==== PROVIDED DATA

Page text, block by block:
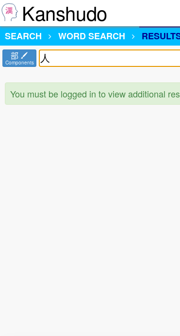
Kanshudo
SEARCH
WORD SEARCH
部
Components
You must be logged in to view additional
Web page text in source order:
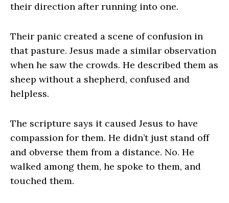
their direction after running into one.
Their panic created a scene of confusion in
that pasture. Jesus made a similar observation
when he saw the crowds. He described them as
sheep without a shepherd, confused and
helpless.
The scripture says it caused Jesus to have
compassion for them. He didn’t just stand off
and obverse them from a distance. No. He
walked among them, he spoke to them, and
touched them.
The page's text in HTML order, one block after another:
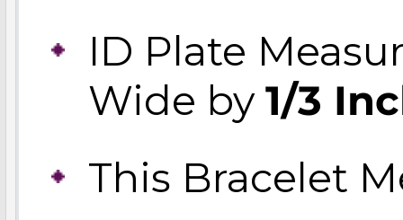
ID Plate
Wide by1/3
This Bracelet
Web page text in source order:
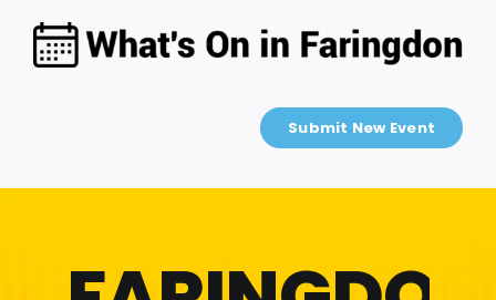
content
Submit New Event
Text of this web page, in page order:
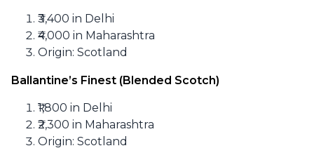
₹3,400 in Delhi
₹4,000 in Maharashtra
Origin: Scotland
Ballantine’s Finest (Blended Scotch)
₹1,800 in Delhi
₹2,300 in Maharashtra
Origin: Scotland
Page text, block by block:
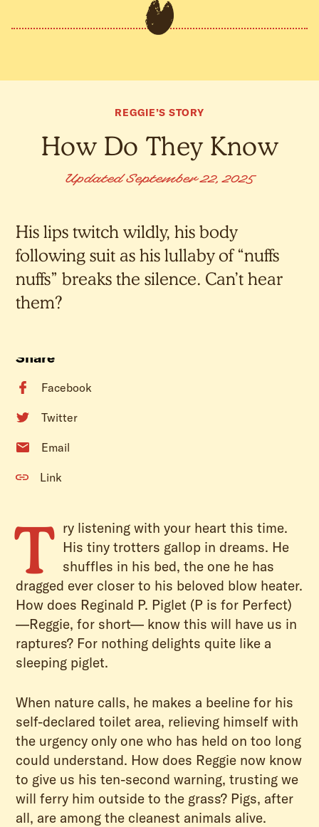
REGGIE’S STORY
How Do They Know
Updated September 22, 2025
His lips twitch wildly, his body
following suit as his lullaby of “nuffs
nuffs” breaks the silence. Can’t hear
them?
Share
Facebook
Twitter
Email
Link
T ry listening with your heart this time.
His tiny trotters gallop in dreams. He
shuffles in his bed, the one he has
dragged ever closer to his beloved blow heater.
How does Reginald P. Piglet (P is for Perfect)
—Reggie, for short— know this will have us in
raptures? For nothing delights quite like a
sleeping piglet.
When nature calls, he makes a beeline for his
self-declared toilet area, relieving himself with
the urgency only one who has held on too long
could understand. How does Reggie now know
to give us his ten-second warning, trusting we
will ferry him outside to the grass? Pigs, after
all, are among the cleanest animals alive.
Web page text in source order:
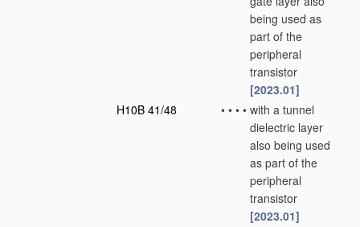
being used as
part of the
peripheral
transistor
[2023.01]
H10B 41/48
• • • • with a tunnel
dielectric layer
also being used
as part of the
peripheral
transistor
[2023.01]
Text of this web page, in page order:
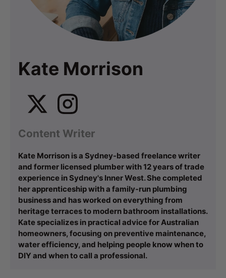
Kate Morrison
Content Writer
Kate Morrison is a Sydney-based freelance writer
and former licensed plumber with 12 years of trade
experience in Sydney's Inner West. She completed
her apprenticeship with a family-run plumbing
business and has worked on everything from
heritage terraces to modern bathroom installations.
Kate specializes in practical advice for Australian
homeowners, focusing on preventive maintenance,
water efficiency, and helping people know when to
DIY and when to call a professional.
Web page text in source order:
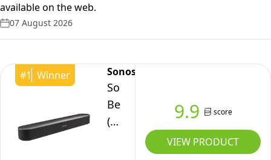
available on the web.
07 August 2026
#1 Winner Sonos
Sonos
Beam
(Gen
9.9 score
VIEW PRODUCT
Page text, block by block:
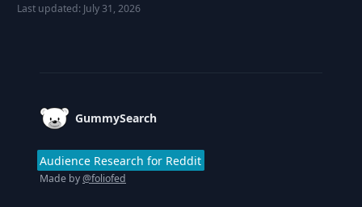
Last updated: July 31, 2026
GummySearch
Audience Research for Reddit
Made by@foliofed
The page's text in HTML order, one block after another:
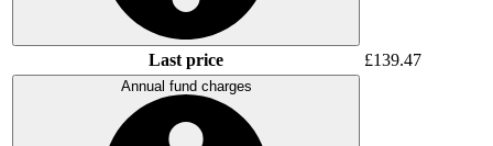
Last price £139.47
Annual fund charges
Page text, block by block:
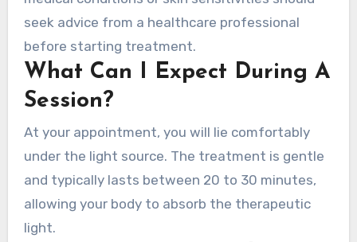
seek advice from a healthcare professional
before starting treatment.
What Can I Expect During A
Session?
At your appointment, you will lie comfortably
under the light source. The treatment is gentle
and typically lasts between 20 to 30 minutes,
allowing your body to absorb the therapeutic
light.
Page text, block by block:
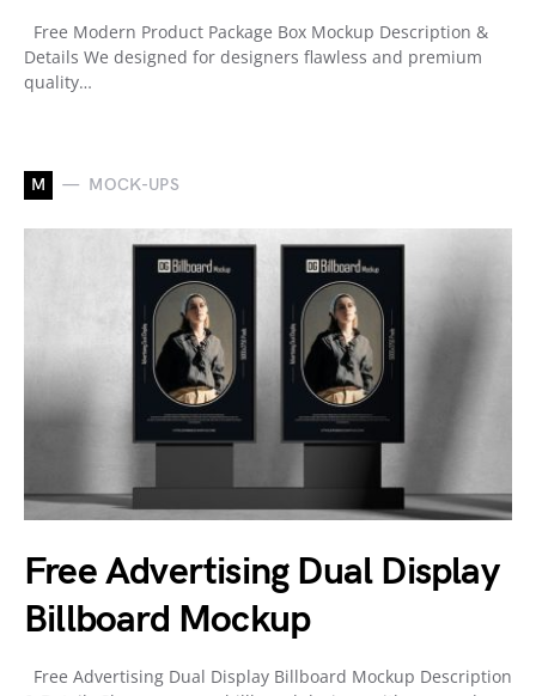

========

**TASK TO CARRY OUT**
What you output should match the records line for line, minus the pictures.

**SOLUTION TO THIS TASK**
Page text, block by block:
Kanshudo
SEARCH
WORD SEARCH
部
Components
You must be logged in to view additional
Web page text in source order:
their direction after running into one.
Their panic created a scene of confusion in
that pasture. Jesus made a similar observation
when he saw the crowds. He described them as
sheep without a shepherd, confused and
helpless.
The scripture says it caused Jesus to have
compassion for them. He didn’t just stand off
and obverse them from a distance. No. He
walked among them, he spoke to them, and
touched them.
The page's text in HTML order, one block after another:
ID Plate
Wide by1/3
This Bracelet
Web page text in source order:
content
Submit New Event
Text of this web page, in page order:
₹3,400 in Delhi
₹4,000 in Maharashtra
Origin: Scotland
Ballantine’s Finest (Blended Scotch)
₹1,800 in Delhi
₹2,300 in Maharashtra
Origin: Scotland
Page text, block by block:
REGGIE’S STORY
How Do They Know
Updated September 22, 2025
His lips twitch wildly, his body
following suit as his lullaby of “nuffs
nuffs” breaks the silence. Can’t hear
them?
Share
Facebook
Twitter
Email
Link
T ry listening with your heart this time.
His tiny trotters gallop in dreams. He
shuffles in his bed, the one he has
dragged ever closer to his beloved blow heater.
How does Reginald P. Piglet (P is for Perfect)
—Reggie, for short— know this will have us in
raptures? For nothing delights quite like a
sleeping piglet.
When nature calls, he makes a beeline for his
self-declared toilet area, relieving himself with
the urgency only one who has held on too long
could understand. How does Reggie now know
to give us his ten-second warning, trusting we
will ferry him outside to the grass? Pigs, after
all, are among the cleanest animals alive.
Web page text in source order:
being used as
part of the
peripheral
transistor
[2023.01]
H10B 41/48
• • • • with a tunnel
dielectric layer
also being used
as part of the
peripheral
transistor
[2023.01]
Text of this web page, in page order:
Kate Morrison
Content Writer
Kate Morrison is a Sydney-based freelance writer
and former licensed plumber with 12 years of trade
experience in Sydney's Inner West. She completed
her apprenticeship with a family-run plumbing
business and has worked on everything from
heritage terraces to modern bathroom installations.
Kate specializes in practical advice for Australian
homeowners, focusing on preventive maintenance,
water efficiency, and helping people know when to
DIY and when to call a professional.
Web page text in source order:
available on the web.
07 August 2026
#1 Winner Sonos
Sonos
Beam
(Gen
9.9 score
VIEW PRODUCT
Page text, block by block:
Last updated: July 31, 2026
GummySearch
Audience Research for Reddit
Made by@foliofed
The page's text in HTML order, one block after another:
Last price £139.47
Annual fund charges
Page text, block by block:
seek advice from a healthcare professional
before starting treatment.
What Can I Expect During A
Session?
At your appointment, you will lie comfortably
under the light source. The treatment is gentle
and typically lasts between 20 to 30 minutes,
allowing your body to absorb the therapeutic
light.
Page text, block by block:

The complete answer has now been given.